- _SUPPLIED MATERIAL_:
---
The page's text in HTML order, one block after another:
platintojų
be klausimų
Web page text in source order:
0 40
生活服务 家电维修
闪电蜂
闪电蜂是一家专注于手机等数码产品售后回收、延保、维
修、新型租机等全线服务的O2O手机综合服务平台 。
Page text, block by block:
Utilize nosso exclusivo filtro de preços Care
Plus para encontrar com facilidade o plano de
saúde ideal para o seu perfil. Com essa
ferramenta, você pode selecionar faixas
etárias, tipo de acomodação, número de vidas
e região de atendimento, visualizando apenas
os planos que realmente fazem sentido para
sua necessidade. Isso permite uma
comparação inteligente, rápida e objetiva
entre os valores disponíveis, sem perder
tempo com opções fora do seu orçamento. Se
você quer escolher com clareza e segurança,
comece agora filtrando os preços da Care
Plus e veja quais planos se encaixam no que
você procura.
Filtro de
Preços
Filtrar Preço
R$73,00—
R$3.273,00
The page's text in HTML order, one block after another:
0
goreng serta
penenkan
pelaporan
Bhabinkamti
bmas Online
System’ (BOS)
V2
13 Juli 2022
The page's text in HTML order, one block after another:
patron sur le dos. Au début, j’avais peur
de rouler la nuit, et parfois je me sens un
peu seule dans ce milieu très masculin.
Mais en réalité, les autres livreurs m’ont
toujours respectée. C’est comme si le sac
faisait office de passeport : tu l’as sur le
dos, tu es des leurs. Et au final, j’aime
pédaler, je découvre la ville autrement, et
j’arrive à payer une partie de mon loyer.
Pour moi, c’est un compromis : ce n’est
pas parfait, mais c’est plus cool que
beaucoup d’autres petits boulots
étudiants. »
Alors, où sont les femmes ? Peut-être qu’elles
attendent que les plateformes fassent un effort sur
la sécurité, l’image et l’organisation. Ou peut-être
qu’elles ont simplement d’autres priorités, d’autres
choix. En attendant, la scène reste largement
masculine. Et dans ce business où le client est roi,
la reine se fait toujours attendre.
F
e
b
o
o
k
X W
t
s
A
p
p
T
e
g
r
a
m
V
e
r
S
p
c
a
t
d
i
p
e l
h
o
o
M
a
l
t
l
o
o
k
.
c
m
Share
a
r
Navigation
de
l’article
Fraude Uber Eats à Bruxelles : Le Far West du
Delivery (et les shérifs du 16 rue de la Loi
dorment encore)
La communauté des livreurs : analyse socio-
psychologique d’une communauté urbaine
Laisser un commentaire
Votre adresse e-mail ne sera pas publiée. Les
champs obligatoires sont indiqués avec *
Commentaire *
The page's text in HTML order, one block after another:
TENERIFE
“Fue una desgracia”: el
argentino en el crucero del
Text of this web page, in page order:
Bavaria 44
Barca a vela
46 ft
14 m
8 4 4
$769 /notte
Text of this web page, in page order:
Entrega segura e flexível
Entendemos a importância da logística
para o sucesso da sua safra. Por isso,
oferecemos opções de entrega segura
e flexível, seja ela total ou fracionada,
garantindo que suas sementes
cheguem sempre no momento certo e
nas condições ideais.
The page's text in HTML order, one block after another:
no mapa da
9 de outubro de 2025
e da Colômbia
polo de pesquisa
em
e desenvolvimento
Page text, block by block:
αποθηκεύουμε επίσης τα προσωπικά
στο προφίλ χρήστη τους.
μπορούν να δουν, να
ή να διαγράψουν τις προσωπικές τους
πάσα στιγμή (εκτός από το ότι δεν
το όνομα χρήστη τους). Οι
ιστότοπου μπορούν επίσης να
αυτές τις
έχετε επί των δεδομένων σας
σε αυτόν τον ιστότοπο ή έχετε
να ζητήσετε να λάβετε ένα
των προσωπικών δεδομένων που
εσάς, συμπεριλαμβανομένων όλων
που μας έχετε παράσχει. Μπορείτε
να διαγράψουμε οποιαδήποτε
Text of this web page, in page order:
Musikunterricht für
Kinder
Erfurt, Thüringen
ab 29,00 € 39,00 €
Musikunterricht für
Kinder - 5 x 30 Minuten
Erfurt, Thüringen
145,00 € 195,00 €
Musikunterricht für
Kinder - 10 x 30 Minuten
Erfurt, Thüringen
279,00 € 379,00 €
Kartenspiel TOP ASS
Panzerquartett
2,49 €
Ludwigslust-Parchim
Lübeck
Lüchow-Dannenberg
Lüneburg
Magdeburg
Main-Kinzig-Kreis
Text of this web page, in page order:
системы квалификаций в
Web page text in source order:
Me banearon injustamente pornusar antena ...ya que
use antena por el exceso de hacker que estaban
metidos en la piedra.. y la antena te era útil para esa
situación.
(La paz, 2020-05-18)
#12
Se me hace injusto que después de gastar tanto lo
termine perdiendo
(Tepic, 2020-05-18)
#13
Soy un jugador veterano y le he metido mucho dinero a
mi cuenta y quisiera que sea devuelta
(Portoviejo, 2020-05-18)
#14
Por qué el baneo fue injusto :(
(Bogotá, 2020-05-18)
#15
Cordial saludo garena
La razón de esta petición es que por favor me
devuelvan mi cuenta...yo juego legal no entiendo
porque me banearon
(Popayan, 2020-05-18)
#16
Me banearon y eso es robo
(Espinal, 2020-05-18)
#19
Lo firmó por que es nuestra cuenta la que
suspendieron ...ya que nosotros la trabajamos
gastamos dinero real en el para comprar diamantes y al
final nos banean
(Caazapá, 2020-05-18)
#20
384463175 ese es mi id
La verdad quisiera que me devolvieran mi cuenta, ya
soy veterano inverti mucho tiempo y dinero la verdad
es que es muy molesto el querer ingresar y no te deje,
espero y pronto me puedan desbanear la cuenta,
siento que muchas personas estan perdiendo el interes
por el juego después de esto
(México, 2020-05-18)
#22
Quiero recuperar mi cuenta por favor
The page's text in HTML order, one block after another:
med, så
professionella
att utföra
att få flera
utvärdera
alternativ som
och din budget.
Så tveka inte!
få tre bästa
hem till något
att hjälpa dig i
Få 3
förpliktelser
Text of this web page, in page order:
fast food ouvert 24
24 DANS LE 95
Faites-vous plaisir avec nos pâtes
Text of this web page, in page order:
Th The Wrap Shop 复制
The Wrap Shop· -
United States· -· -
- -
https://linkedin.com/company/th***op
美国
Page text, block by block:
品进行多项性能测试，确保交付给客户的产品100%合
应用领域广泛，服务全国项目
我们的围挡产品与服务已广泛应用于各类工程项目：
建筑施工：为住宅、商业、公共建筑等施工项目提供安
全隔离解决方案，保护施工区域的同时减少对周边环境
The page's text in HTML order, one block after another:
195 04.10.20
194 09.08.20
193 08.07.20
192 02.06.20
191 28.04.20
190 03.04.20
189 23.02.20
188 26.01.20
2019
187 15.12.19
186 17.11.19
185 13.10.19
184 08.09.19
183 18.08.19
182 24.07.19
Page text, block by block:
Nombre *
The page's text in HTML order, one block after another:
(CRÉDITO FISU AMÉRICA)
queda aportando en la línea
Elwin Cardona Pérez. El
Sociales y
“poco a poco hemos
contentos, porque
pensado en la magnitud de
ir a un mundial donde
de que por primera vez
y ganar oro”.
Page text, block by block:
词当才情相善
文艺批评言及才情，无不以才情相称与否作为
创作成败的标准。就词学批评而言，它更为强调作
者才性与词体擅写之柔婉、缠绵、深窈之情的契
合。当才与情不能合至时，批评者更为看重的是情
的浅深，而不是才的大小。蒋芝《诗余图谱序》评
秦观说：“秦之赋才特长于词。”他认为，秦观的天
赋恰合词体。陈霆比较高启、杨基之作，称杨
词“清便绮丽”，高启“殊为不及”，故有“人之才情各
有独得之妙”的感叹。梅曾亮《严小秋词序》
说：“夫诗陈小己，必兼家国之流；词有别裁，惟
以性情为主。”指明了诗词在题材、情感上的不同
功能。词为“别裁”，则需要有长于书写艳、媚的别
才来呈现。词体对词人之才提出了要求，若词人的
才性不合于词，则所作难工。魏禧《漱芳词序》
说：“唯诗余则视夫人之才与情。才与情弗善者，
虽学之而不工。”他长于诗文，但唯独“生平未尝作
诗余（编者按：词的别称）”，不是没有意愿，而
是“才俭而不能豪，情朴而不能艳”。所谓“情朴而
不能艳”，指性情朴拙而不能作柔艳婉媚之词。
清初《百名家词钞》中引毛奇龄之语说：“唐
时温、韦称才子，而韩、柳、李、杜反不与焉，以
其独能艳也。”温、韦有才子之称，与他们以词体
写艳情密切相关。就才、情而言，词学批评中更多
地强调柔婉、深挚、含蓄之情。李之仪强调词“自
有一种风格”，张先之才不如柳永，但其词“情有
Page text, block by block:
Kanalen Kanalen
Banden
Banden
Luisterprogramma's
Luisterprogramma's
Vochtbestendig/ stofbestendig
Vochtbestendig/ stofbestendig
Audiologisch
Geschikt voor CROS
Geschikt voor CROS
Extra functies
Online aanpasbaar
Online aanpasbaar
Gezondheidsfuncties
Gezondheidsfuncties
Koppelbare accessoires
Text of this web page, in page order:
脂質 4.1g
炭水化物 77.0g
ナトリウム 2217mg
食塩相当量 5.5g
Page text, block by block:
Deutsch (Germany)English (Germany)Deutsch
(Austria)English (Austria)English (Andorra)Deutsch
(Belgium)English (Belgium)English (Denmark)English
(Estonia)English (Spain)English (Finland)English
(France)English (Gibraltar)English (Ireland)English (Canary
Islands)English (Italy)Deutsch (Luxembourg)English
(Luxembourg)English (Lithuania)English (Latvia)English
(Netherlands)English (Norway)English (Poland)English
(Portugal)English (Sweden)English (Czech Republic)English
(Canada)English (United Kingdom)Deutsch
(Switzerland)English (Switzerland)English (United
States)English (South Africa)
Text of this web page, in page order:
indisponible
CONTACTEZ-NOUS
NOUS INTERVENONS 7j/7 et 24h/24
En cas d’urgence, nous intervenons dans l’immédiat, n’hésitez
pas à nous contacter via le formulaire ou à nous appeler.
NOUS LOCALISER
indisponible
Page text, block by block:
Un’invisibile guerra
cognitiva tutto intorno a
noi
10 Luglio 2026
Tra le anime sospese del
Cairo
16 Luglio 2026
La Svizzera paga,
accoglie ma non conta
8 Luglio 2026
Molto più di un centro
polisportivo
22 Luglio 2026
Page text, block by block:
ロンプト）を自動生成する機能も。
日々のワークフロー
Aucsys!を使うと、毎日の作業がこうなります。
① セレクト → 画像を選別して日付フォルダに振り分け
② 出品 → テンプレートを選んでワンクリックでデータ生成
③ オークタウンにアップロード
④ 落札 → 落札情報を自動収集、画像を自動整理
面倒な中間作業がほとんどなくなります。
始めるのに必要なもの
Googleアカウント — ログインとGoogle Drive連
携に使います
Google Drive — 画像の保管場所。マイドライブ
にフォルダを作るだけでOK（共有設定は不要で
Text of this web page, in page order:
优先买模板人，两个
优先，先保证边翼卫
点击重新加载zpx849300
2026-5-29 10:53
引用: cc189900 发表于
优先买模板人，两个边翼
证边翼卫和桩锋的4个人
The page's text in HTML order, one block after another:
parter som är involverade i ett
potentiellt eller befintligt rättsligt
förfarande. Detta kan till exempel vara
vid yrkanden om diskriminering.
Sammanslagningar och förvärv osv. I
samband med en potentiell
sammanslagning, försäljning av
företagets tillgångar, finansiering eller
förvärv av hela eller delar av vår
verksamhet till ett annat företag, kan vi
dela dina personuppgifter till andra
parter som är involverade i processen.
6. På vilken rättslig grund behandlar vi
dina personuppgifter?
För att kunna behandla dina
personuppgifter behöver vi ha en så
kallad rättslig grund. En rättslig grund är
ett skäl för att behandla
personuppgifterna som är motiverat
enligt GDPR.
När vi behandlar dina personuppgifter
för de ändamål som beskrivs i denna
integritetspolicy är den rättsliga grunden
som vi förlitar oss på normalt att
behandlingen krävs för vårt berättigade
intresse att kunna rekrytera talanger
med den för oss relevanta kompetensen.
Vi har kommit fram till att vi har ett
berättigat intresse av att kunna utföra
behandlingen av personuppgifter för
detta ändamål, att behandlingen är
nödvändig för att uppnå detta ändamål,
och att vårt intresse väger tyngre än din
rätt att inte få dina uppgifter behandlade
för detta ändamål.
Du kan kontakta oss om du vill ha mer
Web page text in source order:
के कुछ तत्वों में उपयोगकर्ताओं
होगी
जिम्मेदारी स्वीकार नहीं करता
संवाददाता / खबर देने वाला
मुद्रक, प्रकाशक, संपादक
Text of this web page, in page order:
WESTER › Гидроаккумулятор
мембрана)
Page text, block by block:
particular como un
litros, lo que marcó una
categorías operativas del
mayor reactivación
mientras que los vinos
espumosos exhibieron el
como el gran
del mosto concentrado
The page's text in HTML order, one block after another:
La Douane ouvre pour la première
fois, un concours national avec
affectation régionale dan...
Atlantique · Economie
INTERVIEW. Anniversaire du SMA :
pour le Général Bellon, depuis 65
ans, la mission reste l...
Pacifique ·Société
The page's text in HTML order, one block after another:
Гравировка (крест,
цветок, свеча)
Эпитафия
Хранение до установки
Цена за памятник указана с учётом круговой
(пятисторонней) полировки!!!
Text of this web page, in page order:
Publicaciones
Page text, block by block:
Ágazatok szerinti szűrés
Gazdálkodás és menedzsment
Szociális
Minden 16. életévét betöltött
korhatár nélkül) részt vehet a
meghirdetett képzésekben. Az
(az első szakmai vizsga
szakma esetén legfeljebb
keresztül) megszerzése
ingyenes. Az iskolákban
---
- _PROMPT_:
From the first line of the records above down to the line containing "Alors, où sont", repeat each line exactly as written. Include both of those lines and add nothing.

- _ANSWER BOX_:
The page's text in HTML order, one block after another:
platintojų
be klausimų
Web page text in source order:
0 40
生活服务 家电维修
闪电蜂
闪电蜂是一家专注于手机等数码产品售后回收、延保、维
修、新型租机等全线服务的O2O手机综合服务平台 。
Page text, block by block:
Utilize nosso exclusivo filtro de preços Care
Plus para encontrar com facilidade o plano de
saúde ideal para o seu perfil. Com essa
ferramenta, você pode selecionar faixas
etárias, tipo de acomodação, número de vidas
e região de atendimento, visualizando apenas
os planos que realmente fazem sentido para
sua necessidade. Isso permite uma
comparação inteligente, rápida e objetiva
entre os valores disponíveis, sem perder
tempo com opções fora do seu orçamento. Se
você quer escolher com clareza e segurança,
comece agora filtrando os preços da Care
Plus e veja quais planos se encaixam no que
você procura.
Filtro de
Preços
Filtrar Preço
R$73,00—
R$3.273,00
The page's text in HTML order, one block after another:
0
goreng serta
penenkan
pelaporan
Bhabinkamti
bmas Online
System’ (BOS)
V2
13 Juli 2022
The page's text in HTML order, one block after another:
patron sur le dos. Au début, j’avais peur
de rouler la nuit, et parfois je me sens un
peu seule dans ce milieu très masculin.
Mais en réalité, les autres livreurs m’ont
toujours respectée. C’est comme si le sac
faisait office de passeport : tu l’as sur le
dos, tu es des leurs. Et au final, j’aime
pédaler, je découvre la ville autrement, et
j’arrive à payer une partie de mon loyer.
Pour moi, c’est un compromis : ce n’est
pas parfait, mais c’est plus cool que
beaucoup d’autres petits boulots
étudiants. »
Alors, où sont les femmes ? Peut-être qu’elles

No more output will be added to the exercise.